Dáil debates

Wednesday, 13 November 2013

Topical Issue Debate

Social Welfare Benefits Eligibility

1:30 pm

Photo of Ray ButlerRay Butler (Meath West, Fine Gael) | Oireachtas source

I thank the Minister for Social Protection and her Department for the work undertaken so far towards securing social welfare provision for the self-employed, and I wholeheartedly welcome the report of the advisory group on tax and social welfare commissioned by the Minister.
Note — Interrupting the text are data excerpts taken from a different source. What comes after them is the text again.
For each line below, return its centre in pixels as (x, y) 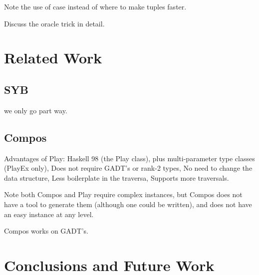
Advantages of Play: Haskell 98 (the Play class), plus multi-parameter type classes (129, 158)
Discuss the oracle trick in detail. (54, 23)
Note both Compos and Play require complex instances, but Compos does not (123, 194)
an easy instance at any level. (49, 214)
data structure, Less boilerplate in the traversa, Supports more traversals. (117, 177)
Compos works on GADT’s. (46, 231)
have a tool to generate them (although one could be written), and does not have (128, 204)
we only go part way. (36, 110)
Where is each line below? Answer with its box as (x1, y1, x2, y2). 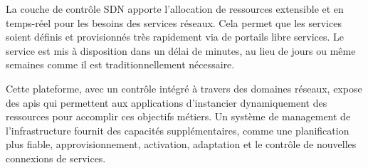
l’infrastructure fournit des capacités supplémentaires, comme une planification (6, 122, 349, 137)
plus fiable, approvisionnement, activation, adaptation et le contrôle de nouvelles (6, 137, 357, 152)
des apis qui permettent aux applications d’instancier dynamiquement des (6, 95, 327, 110)
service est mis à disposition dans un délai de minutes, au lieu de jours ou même (6, 43, 356, 58)
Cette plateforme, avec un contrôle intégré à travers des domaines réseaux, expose (6, 80, 362, 95)
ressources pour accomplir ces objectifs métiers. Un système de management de (6, 109, 351, 124)
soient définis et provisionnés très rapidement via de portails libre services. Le (6, 29, 345, 44)
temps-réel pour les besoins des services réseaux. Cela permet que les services (6, 15, 342, 30)
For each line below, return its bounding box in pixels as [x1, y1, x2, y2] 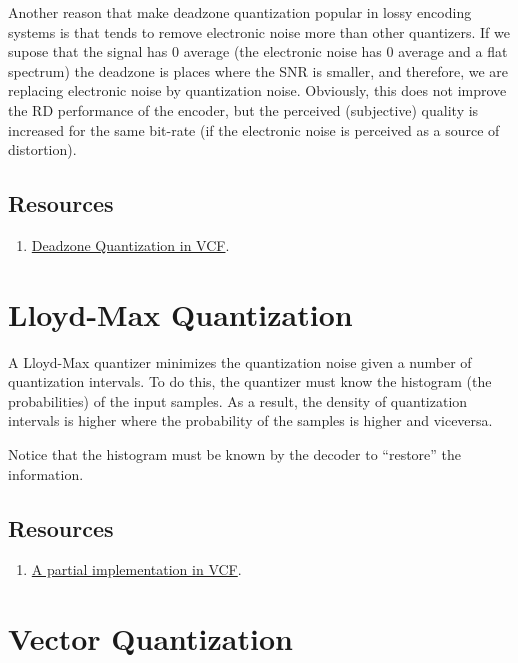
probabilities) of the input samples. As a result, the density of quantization [8, 390, 468, 411]
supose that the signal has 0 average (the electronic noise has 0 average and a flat [8, 41, 508, 62]
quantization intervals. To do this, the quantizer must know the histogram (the [8, 371, 492, 392]
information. [8, 463, 84, 484]
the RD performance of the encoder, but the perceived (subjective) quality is [8, 99, 479, 120]
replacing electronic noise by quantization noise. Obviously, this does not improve [8, 80, 507, 101]
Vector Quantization [8, 618, 293, 659]
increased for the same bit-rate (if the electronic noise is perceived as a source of [8, 119, 500, 140]
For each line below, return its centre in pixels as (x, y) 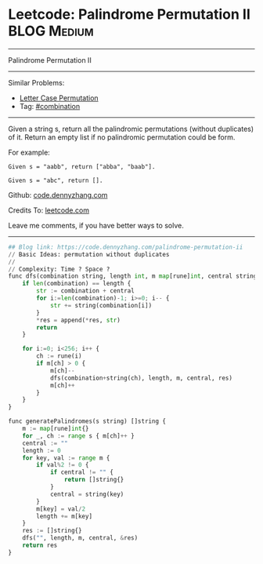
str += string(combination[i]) (101, 305)
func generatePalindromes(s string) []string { (87, 421)
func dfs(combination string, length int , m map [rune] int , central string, (134, 276)
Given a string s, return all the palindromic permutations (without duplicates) (131, 129)
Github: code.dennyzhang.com (58, 195)
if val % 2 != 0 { (63, 465)
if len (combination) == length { (77, 284)
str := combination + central (85, 291)
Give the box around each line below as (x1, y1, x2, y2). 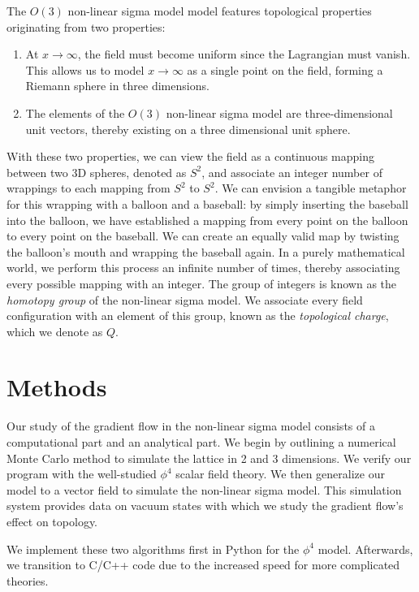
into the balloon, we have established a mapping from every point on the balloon (6, 211, 408, 228)
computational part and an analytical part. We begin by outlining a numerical (6, 434, 396, 450)
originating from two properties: (6, 18, 166, 35)
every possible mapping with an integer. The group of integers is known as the (6, 274, 397, 292)
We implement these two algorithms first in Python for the (6, 540, 300, 557)
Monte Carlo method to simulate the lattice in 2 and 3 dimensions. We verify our (6, 449, 412, 466)
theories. (6, 572, 49, 589)
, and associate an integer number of (201, 163, 382, 180)

During the general election campaign in 2011, I met many business people throughout my constituency who raised serious concerns about the complete lack of social welfare support for the self-employed. These were people who provided employment, paid PRSI, income tax and VAT, but whose businesses had collapsed following the economic downturn. I remember calling to one house in particular while canvassing and meeting a man who operated his business from the side of his house. He showed me details of numerous neatly-filled files of VAT, PRSI and income tax, which he had paid into the system correctly and on time. He explained to me that now that his business was no more, he was left to fend for himself, to pay his mortgage and feed his children with little or no support from the system he had paid into for so many years.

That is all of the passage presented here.